Mailson Furtado é escritor, dentre outras obras, de À Cidade (livro vencedor do Prêmio Jabuti 2018 – categorias Poesia e livro do Ano). Em Varjota-CE, fundou a CIA teatral Criando Arte, em 2006, onde realiza atividades de ator, diretor e dramaturgo, e é produtor cultural da Casa de Arte CriAr. Mailson escreve, quinzenalmente, crônicas sobre futebol e outros temas
Marcado por uma extrema singularidade enquanto personagem, Lampião vingou como um dos símbolos máximos da cultura do Nordeste
Em viagem com a família este final de ano, acabo de passar por Piranhas – Alagoas, visitando alguns pontos importantes para a história do Nordeste e do Brasil, a partir do cangaço. Ali, na margem direita do São Francisco, na divisa entre Alagoas e Sergipe, Lampião e seu bando foram assassinados pela polícia alagoana, em julho de 1938, tendo, onze dos cangaceiros, as cabeças degoladas e expostas como prova da morte em várias cidades dos sertões à época, sendo na escadaria da prefeitura de Piranhas, a famosa fotografia das cabeças empilhadas.
Marcado por uma extrema singularidade enquanto personagem, Lampião vingou como um dos símbolos máximos da cultura do Nordeste, estando sempre em cheque a dualidade bandido – herói, que amplia e não permite que o debate se encerre em conceituações simplórias.
Passadas quase nove décadas de sua morte, e diante da rica bibliografia acerca de sua vida, sabe-se que o rei do cangaço tinha noção de sua importância histórica e de seus feitos pelos sertões adentro, mas certamente não supunha que seu nome seria atrelado, um século depois, a um dos maiores eventos da região, a Copa do Nordeste.

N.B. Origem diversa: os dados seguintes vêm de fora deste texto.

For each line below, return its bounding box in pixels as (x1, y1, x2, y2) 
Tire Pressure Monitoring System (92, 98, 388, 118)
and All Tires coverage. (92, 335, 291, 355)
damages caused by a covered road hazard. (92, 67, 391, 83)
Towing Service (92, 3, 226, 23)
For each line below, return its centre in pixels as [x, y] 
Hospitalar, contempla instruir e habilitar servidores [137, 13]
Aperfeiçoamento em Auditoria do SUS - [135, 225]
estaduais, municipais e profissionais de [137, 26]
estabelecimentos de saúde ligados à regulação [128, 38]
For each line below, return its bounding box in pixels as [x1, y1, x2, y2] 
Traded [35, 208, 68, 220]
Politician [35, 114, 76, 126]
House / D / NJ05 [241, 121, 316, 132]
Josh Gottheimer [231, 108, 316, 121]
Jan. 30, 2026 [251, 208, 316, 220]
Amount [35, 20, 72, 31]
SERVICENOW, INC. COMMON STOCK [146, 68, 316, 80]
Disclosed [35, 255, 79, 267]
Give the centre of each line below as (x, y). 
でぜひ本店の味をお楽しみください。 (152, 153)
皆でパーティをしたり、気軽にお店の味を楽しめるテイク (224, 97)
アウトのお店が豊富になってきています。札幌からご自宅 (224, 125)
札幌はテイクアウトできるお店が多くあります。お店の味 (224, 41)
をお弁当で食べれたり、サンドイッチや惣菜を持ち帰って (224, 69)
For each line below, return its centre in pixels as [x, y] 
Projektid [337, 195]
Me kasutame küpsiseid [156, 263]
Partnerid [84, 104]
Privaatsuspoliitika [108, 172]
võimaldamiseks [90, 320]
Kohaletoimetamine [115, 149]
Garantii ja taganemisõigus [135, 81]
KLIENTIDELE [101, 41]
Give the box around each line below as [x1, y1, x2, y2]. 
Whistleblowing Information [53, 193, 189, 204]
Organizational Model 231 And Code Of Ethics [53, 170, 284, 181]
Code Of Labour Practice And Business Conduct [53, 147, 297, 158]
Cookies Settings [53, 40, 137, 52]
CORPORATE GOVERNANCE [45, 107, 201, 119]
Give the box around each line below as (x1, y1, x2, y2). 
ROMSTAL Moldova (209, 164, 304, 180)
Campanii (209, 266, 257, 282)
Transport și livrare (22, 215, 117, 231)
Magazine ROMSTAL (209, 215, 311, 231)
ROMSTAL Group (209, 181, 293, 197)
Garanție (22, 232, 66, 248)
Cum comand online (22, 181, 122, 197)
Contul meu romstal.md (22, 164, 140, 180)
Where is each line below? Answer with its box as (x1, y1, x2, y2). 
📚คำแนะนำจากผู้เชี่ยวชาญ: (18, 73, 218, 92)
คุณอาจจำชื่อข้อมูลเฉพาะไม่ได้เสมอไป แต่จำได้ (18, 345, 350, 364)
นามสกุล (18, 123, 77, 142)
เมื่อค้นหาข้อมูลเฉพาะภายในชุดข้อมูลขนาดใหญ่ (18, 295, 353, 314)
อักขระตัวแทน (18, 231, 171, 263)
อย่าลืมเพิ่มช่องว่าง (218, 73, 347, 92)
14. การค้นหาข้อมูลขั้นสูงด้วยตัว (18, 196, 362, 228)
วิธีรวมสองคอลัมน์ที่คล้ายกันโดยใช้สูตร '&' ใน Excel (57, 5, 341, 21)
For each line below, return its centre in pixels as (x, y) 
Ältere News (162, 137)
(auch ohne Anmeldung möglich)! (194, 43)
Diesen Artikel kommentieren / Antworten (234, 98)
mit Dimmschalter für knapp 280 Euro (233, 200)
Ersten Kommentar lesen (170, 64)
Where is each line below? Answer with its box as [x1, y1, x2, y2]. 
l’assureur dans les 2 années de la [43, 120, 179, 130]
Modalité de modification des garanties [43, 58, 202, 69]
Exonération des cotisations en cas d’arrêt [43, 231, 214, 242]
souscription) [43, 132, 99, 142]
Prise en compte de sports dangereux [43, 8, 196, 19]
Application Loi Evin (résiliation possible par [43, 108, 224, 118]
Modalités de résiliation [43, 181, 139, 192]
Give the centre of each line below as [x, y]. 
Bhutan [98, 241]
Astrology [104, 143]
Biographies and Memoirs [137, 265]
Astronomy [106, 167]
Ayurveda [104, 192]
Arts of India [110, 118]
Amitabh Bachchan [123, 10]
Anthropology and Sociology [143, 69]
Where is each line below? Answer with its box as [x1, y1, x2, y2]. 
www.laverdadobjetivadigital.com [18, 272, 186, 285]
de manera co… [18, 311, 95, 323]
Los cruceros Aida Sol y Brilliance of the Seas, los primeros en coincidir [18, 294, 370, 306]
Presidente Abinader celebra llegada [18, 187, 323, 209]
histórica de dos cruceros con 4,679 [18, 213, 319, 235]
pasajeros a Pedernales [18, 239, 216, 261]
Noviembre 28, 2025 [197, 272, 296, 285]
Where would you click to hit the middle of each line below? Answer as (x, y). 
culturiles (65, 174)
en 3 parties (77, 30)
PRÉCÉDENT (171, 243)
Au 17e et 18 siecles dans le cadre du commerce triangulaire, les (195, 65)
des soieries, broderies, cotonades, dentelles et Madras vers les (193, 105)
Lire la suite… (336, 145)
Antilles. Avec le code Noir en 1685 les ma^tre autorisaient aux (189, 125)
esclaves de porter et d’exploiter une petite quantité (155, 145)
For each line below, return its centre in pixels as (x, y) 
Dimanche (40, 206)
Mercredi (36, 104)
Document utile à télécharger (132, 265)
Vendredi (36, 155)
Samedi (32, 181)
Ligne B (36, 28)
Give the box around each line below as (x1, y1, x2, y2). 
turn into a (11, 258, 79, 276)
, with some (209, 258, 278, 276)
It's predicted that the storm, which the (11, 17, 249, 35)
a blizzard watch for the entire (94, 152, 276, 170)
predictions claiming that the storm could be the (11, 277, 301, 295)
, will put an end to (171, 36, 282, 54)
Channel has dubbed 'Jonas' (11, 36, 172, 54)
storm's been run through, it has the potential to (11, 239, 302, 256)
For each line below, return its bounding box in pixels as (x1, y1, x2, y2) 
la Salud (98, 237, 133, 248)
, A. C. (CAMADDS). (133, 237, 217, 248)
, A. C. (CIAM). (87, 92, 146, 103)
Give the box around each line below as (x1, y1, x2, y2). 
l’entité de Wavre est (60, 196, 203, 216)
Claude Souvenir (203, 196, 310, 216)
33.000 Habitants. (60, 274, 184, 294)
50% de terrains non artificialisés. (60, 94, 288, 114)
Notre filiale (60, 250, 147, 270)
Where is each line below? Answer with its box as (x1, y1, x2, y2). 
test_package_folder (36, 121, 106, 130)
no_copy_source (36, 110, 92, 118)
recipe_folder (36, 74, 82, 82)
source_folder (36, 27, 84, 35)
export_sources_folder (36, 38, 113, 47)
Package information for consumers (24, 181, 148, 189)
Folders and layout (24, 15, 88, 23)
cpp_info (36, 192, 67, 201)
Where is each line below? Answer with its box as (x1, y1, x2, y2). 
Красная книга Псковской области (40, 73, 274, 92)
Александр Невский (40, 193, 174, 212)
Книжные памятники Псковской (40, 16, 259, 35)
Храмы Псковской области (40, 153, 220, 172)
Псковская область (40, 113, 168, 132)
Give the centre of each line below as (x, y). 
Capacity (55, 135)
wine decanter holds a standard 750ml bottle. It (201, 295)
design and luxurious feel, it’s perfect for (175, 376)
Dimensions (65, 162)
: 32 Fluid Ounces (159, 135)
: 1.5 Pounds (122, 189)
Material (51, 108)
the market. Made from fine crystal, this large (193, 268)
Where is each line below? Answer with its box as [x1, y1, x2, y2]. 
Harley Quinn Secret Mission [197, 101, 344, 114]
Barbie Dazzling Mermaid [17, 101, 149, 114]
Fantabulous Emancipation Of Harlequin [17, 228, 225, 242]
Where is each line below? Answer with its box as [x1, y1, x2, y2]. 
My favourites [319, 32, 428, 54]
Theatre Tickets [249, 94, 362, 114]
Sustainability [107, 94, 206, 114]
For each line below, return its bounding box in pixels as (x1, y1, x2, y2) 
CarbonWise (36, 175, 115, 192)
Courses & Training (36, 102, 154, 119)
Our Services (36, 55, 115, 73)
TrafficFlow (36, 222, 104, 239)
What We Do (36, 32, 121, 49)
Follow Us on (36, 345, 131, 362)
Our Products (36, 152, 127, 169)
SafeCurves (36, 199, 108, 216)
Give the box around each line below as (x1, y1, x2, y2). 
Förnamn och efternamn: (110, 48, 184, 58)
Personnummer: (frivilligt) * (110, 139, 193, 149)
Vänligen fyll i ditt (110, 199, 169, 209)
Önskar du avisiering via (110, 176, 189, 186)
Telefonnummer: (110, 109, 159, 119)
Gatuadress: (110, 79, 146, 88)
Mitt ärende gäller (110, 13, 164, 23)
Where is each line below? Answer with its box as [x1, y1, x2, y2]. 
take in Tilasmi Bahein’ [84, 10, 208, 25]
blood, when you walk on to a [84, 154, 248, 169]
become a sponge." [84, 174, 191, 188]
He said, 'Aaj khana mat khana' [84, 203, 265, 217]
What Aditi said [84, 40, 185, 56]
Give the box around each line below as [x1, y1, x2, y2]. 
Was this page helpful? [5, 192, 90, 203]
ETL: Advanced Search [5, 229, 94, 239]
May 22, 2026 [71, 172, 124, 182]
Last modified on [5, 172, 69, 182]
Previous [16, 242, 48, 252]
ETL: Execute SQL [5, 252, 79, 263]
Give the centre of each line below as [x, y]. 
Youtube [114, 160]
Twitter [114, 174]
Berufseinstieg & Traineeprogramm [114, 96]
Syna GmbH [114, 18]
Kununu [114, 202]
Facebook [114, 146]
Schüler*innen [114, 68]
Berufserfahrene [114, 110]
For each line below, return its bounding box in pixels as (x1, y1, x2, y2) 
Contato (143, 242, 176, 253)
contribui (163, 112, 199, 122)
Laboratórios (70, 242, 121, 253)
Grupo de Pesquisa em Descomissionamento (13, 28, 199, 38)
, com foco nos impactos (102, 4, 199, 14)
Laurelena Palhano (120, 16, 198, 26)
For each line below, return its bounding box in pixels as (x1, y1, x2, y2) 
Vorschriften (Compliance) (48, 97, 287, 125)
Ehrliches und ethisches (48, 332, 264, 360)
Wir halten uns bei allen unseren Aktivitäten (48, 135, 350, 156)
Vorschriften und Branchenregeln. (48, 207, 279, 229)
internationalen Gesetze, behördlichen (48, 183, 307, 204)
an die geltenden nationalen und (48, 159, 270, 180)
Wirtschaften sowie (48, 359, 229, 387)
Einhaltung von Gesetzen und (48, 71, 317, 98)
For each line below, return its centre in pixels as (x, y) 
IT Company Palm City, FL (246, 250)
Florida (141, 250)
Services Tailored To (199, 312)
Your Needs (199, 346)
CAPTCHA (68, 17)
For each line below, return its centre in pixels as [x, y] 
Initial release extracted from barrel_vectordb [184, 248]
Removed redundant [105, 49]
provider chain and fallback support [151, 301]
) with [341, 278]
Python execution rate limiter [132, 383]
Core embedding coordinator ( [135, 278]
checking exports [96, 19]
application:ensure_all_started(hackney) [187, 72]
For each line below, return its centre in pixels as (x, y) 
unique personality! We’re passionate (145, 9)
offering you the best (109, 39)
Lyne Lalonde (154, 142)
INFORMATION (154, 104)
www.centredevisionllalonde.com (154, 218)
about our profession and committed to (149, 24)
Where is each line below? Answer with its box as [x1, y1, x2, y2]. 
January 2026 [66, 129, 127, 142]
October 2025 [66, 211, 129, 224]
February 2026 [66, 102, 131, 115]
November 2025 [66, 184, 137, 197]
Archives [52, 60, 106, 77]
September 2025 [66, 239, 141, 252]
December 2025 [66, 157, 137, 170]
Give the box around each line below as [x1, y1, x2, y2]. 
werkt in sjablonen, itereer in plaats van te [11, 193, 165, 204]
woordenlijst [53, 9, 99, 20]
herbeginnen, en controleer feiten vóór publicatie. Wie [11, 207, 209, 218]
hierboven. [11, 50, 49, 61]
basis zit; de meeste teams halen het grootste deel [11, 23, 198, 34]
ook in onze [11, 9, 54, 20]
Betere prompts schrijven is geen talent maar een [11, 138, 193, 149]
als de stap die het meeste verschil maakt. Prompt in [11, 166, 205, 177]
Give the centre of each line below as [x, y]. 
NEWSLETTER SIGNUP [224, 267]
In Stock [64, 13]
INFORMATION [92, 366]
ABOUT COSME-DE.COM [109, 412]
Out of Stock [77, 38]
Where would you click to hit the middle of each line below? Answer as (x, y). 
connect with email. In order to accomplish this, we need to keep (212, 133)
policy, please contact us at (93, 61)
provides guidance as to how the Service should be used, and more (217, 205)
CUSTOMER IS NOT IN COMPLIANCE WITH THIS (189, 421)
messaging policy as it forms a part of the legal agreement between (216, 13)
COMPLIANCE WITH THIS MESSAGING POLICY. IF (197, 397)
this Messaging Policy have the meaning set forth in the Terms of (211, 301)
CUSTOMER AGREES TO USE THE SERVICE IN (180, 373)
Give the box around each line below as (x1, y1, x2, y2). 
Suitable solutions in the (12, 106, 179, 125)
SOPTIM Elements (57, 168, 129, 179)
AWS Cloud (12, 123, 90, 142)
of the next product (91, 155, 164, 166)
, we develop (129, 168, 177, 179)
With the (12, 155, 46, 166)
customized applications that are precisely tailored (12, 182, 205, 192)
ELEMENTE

Mesmo o futebol tendo chegado na região ainda na primeira década do século XX, este restringiu-se, em um primeiro momento, aos centros urbanos, no geral, localizados no litoral. Somente a posteriori veio o seu embrenhar nos sertões, sendo possível que Lampião sequer tenha ouvido falar do esporte bretão.
Diante de tantas particularidades, numa quase guerrilha no semiárido nordestino em prol de lutas individuais e comunitárias, o cangaço traz no cerne o símbolo de valentia, tão caro ao futebol e a tudo que o cerca – a garra dentro de campo, as rivalidades, etc.
Assim, Lampião, ali, em seu último grito em arquejos, na grota de Angicos, é possível que tenha suposto aquele ecoar diante do tempo. Mas, mal sabia, que este seguiria na boca de milhares, por estádios entre praias, serras e sertões, a vislumbrarem a sua valentia como motivo maior de uma paixão, o torcer.